:: Task goal ::
Print nothing but the lines below starting at the line that holds "time. And, since" and ending at the line that holds "welches zum Tracken", including both, each exactly as written.

:: Study material ::
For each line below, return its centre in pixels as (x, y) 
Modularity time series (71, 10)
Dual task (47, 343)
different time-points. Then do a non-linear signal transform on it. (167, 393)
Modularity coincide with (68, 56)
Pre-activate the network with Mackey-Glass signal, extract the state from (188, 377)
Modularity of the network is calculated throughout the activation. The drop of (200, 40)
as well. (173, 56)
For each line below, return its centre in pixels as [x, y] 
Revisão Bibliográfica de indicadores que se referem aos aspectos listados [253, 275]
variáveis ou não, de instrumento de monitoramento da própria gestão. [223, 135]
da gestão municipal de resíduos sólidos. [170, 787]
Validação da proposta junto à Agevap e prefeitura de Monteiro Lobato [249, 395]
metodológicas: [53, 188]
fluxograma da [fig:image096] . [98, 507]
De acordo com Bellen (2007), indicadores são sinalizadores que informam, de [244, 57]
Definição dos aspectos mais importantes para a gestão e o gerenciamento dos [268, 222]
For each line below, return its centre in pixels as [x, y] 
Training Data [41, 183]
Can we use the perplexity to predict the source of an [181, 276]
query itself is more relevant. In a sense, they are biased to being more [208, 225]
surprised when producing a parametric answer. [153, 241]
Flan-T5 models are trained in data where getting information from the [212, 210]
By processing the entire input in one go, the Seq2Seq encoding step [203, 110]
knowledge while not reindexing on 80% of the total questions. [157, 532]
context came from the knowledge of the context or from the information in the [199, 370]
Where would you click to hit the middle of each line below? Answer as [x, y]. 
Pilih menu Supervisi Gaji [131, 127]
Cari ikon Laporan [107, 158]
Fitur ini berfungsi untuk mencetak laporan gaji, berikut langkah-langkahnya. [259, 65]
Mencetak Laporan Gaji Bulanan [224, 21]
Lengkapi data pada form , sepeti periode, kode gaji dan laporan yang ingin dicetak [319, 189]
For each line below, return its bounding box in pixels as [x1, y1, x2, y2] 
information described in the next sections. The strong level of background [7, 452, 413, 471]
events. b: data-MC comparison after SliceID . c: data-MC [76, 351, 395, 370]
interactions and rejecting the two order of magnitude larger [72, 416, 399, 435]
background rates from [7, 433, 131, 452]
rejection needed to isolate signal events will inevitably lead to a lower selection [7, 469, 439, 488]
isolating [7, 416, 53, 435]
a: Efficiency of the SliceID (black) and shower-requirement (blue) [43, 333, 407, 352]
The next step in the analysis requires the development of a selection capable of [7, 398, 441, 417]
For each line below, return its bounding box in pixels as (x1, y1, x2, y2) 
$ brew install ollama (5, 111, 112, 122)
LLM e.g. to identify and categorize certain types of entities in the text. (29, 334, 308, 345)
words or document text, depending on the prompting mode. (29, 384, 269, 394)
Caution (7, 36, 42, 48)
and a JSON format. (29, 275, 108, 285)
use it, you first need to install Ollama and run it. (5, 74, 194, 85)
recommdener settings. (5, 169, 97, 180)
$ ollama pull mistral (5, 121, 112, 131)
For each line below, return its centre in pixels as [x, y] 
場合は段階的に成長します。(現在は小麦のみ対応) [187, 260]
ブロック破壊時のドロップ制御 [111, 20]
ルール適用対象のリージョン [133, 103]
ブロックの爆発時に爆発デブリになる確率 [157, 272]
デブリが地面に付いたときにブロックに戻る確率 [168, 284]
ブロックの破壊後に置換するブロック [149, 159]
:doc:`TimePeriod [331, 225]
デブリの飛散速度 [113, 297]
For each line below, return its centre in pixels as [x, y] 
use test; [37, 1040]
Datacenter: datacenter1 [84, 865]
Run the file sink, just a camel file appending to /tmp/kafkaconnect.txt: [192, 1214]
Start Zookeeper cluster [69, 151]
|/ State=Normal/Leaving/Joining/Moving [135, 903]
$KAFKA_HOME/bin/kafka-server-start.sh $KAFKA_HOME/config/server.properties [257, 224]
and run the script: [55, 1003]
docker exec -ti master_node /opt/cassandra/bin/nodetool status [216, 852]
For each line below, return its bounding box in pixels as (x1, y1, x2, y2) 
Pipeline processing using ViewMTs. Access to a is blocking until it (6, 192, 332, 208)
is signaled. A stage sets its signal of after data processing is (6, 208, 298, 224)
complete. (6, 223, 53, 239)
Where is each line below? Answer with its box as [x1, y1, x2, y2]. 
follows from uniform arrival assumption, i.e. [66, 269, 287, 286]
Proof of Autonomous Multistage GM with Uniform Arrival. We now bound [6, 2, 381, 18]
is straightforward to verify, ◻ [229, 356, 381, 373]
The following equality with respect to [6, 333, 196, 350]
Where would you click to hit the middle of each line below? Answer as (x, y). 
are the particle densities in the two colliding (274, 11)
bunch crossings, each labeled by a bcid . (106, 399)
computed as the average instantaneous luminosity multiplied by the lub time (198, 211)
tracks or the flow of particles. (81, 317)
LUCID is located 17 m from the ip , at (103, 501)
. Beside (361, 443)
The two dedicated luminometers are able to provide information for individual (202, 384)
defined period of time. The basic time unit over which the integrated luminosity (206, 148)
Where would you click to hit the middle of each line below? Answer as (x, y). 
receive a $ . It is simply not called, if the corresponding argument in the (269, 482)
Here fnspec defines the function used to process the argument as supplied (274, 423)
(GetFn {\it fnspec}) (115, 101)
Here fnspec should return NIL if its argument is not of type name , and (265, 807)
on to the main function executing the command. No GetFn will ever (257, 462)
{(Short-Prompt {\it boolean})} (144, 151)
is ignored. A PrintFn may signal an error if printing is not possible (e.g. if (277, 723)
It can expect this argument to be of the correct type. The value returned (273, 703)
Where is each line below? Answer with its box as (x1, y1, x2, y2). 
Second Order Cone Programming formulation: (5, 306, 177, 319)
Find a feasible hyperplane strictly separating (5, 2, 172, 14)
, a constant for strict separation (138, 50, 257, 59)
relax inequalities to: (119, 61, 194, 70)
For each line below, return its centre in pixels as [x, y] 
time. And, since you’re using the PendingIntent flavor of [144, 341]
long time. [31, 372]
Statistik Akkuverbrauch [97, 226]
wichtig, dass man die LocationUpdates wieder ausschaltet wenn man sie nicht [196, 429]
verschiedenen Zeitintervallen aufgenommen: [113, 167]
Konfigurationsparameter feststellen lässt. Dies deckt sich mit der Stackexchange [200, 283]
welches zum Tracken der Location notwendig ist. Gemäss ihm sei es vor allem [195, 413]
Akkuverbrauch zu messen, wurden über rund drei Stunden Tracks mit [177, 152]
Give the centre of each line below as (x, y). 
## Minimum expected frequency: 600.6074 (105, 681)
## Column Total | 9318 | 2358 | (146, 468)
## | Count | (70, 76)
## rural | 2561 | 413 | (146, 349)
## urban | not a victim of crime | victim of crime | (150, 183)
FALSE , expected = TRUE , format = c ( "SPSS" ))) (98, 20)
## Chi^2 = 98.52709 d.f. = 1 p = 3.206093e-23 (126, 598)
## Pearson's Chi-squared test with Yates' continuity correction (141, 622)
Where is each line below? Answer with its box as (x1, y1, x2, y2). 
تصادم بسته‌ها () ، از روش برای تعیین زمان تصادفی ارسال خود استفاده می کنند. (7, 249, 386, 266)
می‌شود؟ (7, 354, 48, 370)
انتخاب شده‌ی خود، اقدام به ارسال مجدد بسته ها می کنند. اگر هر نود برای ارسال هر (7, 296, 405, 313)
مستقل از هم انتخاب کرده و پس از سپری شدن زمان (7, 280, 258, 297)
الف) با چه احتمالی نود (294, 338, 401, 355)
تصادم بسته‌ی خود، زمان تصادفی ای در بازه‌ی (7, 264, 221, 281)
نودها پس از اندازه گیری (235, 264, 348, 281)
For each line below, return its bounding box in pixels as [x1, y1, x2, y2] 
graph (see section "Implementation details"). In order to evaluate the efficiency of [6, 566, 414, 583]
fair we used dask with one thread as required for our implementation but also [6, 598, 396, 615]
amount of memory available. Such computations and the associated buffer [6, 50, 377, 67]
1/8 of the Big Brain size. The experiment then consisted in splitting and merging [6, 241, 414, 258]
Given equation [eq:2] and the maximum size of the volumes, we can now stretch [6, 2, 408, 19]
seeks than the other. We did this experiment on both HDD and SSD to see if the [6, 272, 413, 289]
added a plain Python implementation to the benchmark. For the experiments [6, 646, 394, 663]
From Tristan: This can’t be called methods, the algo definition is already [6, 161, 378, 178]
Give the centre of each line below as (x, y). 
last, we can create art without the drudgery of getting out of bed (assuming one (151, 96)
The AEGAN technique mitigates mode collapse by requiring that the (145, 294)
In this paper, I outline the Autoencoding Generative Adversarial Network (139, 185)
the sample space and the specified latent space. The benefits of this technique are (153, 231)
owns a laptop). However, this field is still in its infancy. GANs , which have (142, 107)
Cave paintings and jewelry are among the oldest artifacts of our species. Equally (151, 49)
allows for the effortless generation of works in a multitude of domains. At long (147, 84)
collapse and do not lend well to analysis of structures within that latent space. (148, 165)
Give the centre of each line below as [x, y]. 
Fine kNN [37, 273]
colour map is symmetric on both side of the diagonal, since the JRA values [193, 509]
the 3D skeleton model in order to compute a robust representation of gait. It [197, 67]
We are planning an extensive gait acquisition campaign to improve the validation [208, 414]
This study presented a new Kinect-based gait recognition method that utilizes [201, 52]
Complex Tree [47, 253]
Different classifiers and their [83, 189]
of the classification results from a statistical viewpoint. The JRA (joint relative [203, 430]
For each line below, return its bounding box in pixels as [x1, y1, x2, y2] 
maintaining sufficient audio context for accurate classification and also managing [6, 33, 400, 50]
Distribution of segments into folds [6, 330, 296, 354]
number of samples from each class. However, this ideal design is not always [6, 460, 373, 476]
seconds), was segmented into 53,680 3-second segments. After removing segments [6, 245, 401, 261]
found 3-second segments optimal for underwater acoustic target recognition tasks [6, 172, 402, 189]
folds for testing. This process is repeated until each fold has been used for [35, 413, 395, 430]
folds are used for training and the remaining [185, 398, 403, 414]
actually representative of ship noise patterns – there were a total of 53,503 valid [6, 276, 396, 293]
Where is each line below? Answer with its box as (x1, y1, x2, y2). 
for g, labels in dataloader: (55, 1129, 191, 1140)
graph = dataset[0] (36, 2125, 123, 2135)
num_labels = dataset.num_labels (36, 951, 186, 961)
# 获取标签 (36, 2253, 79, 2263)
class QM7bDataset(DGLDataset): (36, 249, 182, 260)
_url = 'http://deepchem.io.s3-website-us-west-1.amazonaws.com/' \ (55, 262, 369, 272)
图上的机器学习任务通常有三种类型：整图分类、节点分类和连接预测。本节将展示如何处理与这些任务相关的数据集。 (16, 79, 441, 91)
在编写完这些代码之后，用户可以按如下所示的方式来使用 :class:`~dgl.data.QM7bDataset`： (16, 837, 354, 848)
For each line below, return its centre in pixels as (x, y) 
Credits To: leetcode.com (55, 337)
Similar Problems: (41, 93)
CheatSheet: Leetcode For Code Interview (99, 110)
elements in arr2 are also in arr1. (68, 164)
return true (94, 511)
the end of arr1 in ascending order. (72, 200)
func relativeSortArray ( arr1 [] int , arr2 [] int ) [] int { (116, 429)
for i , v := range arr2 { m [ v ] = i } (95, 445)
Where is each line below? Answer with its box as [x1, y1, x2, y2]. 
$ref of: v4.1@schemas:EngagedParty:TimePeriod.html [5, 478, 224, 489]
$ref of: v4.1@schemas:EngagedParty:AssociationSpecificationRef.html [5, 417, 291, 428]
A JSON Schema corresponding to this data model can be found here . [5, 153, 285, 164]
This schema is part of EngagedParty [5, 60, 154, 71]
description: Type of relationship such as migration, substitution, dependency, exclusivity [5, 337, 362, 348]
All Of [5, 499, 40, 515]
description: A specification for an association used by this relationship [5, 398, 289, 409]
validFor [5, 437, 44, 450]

:: Solution to the problem ::
time. And, since you’re using the PendingIntent flavor of [144, 341]
long time. [31, 372]
Statistik Akkuverbrauch [97, 226]
wichtig, dass man die LocationUpdates wieder ausschaltet wenn man sie nicht [196, 429]
verschiedenen Zeitintervallen aufgenommen: [113, 167]
Konfigurationsparameter feststellen lässt. Dies deckt sich mit der Stackexchange [200, 283]
welches zum Tracken der Location notwendig ist. Gemäss ihm sei es vor allem [195, 413]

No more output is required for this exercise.